I am working through the practical sheet at this link: http://www.statslab.cam.ac.uk/~rds37/teaching/statistical_modelling/Practical6.pdf
In exercise 3, it is stated that to test whether the mother's myopia and father's myopia is equally significant, we must create a new variable
mumORdadMyopic <- (dadMyopic == "Yes") | (mumMyopic == "Yes")
and then fit the model with the variables dadMyopic, mumORdadMyopic. Using the previous exercises as a guide, we'd then perorm
data_1 <- myopic %>% dplyr::select(-compH, -TVHR)
data_2 <- myopic %>% dplyr::select(-compH, -TVHR, -mumMyopic) %>% cbind(mumORdadMyopic))
model_1 <- glm(myopic ~ ., data = data_1, family = binomial)
model_2 <- glm(myopic ~ ., data = data_2, family = binomial)
anova(model_1, model_2, test = "LR")
My question is this:
With the aim of testing whether mumMyopic and dadMyopic are equally significant variables, why is the above what we want to perform?
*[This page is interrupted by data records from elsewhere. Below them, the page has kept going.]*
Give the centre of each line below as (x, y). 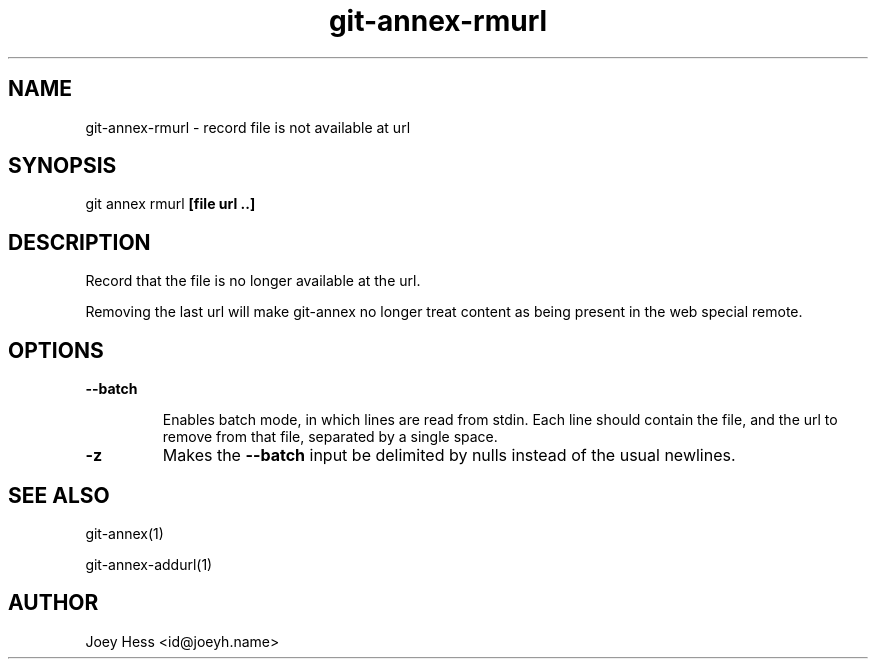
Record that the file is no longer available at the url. (253, 281)
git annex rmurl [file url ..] (170, 204)
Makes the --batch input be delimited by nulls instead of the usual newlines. (449, 455)
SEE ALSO (59, 495)
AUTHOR (53, 603)
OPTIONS (56, 350)
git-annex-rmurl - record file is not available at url (248, 127)
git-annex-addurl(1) (149, 564)
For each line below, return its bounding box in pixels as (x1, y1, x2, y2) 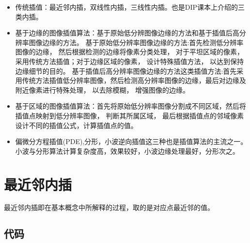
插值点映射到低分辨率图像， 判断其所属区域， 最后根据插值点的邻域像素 (15, 110, 244, 120)
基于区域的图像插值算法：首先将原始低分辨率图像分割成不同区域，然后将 (15, 101, 246, 111)
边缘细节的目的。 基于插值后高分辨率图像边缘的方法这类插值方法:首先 (15, 65, 237, 76)
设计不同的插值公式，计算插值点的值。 (15, 120, 138, 130)
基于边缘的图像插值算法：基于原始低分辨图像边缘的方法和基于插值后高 (15, 28, 239, 38)
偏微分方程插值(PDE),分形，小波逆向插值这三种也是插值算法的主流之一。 (15, 136, 248, 146)
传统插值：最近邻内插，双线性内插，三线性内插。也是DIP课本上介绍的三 (15, 2, 245, 12)
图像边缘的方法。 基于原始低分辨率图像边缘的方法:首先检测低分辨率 (29, 37, 244, 47)

I would have thought that we would want to fit one model without mumMyopic, and one without dadMyopic, and compare the performance of the models.
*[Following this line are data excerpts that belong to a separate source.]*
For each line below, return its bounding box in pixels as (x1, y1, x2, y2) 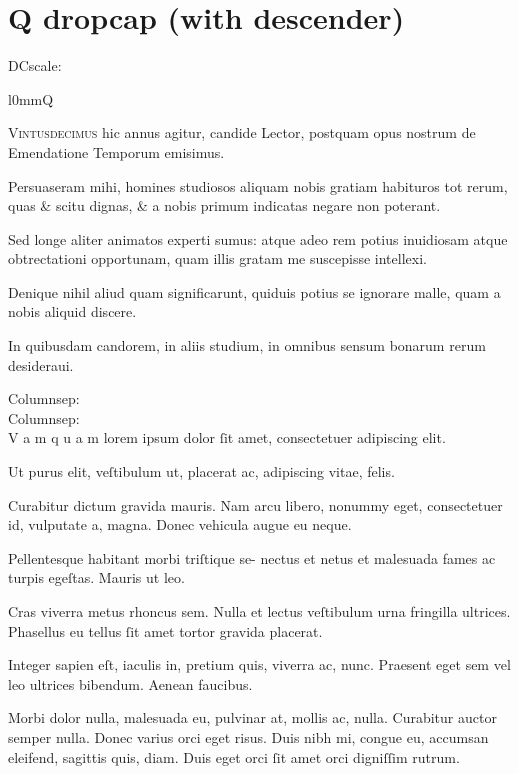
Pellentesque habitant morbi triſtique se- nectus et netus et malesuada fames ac (8, 547, 496, 568)
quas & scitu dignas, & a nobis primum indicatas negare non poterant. (8, 195, 441, 216)
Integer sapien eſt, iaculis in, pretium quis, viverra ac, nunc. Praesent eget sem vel (8, 654, 511, 675)
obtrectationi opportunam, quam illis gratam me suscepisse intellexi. (8, 248, 427, 269)
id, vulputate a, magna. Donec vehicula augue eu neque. (8, 514, 352, 535)
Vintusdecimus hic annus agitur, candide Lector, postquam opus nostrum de (8, 122, 476, 143)
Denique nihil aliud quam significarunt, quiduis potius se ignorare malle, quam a (8, 281, 501, 302)
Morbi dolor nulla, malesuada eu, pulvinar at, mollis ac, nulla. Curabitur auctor (8, 707, 497, 728)
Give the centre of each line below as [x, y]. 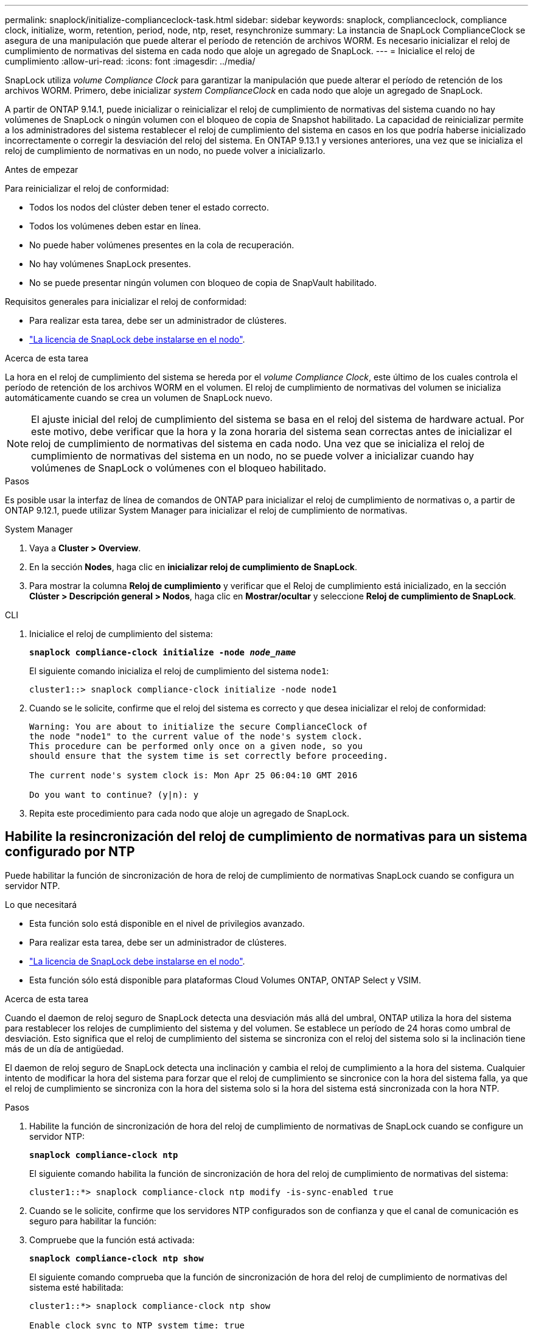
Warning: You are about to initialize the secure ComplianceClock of [199, 727]
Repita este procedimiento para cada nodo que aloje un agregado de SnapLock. [189, 813]
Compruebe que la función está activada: [112, 1240]
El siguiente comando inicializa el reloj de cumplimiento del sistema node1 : [179, 671]
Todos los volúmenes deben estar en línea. [115, 226]
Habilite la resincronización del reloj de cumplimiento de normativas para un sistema [266, 837]
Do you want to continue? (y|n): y [114, 795]
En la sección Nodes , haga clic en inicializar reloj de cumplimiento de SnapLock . [193, 567]
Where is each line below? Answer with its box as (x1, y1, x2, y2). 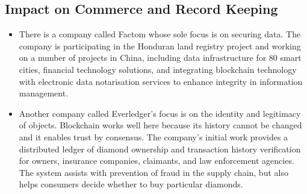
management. (19, 87, 69, 99)
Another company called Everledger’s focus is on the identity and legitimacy (19, 107, 301, 119)
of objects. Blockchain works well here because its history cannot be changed (19, 119, 302, 131)
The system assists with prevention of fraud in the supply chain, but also (19, 166, 288, 178)
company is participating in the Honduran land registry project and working (19, 39, 301, 52)
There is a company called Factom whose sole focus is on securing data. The (19, 28, 301, 40)
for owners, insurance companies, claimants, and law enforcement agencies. (19, 154, 294, 167)
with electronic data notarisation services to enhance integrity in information (19, 75, 303, 87)
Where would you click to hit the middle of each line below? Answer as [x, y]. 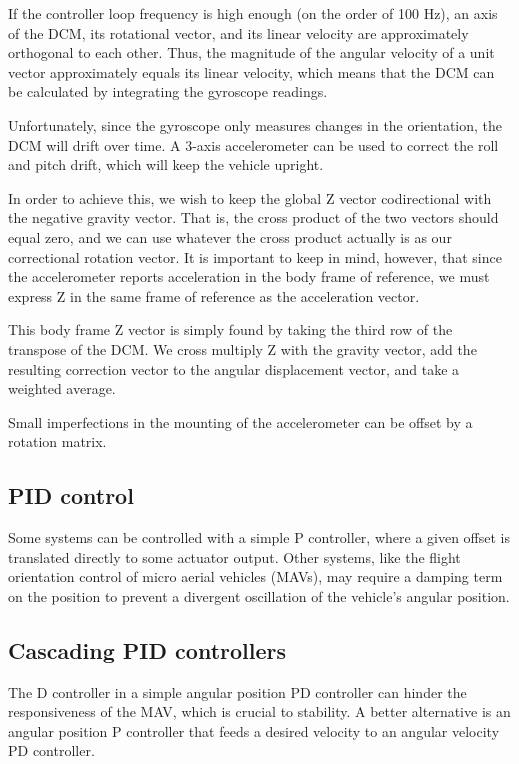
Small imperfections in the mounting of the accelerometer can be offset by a [240, 421]
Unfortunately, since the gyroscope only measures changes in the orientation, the [255, 124]
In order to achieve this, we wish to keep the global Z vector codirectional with [250, 197]
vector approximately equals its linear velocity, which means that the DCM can [251, 71]
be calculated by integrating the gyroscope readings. [168, 91]
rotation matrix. [57, 441]
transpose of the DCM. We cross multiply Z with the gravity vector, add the [242, 348]
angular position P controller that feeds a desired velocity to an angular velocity [254, 730]

newdata_1 <- myopic %>% dplyr::select(-compH, -TVHR, -dadMyopic)
newdata_2 <- myopic %>% dplyr::select(-compH, -TVHR, -mumMyopic)
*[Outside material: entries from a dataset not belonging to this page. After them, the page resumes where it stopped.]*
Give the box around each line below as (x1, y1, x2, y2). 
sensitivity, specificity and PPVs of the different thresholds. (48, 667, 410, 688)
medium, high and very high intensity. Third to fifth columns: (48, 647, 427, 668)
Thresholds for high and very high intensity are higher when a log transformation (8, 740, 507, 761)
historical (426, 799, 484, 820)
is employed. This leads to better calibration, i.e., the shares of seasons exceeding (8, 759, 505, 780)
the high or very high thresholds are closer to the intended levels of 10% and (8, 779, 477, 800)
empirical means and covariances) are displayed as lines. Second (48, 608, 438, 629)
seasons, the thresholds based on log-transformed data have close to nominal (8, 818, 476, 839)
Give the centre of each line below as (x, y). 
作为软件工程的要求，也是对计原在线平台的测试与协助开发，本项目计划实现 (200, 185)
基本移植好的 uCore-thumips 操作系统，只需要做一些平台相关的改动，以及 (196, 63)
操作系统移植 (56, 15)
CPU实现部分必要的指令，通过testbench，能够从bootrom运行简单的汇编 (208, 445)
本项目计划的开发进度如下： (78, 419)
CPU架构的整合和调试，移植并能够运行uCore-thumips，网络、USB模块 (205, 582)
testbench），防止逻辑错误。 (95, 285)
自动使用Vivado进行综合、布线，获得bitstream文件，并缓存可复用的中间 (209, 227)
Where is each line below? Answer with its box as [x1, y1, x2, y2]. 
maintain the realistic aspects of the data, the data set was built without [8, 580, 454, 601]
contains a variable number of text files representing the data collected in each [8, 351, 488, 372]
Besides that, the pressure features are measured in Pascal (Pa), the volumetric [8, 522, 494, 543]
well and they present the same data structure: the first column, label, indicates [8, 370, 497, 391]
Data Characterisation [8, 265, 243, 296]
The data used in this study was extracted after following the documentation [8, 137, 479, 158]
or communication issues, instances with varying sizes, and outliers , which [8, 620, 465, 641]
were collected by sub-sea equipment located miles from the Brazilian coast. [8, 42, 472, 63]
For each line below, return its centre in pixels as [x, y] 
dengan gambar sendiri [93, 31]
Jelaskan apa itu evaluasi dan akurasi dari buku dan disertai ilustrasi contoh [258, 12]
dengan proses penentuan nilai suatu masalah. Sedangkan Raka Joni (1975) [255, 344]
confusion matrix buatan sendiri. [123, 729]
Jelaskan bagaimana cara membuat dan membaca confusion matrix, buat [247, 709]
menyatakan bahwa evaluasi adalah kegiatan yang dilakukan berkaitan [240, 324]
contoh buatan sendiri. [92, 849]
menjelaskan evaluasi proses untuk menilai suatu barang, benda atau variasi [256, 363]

newmodel_1 <- glm(myopic ~ ., data = newdata_1, family = binomial)
newmodel_2 <- glm(myopic ~ ., data = newdata_2, family = binomial)
anova(newodel_1, newmodel_2, test = "LR")
where if newmodel_1 and newmodel_2 are significantly different (in a statistical sense), we could reject the hypothesis that mumMyopia and dadMyopia have the same predictive power.
Can someone explain why my suggested approach doesn't achieve what I want, and why the exercise's intended approach is the right one?
Thanks!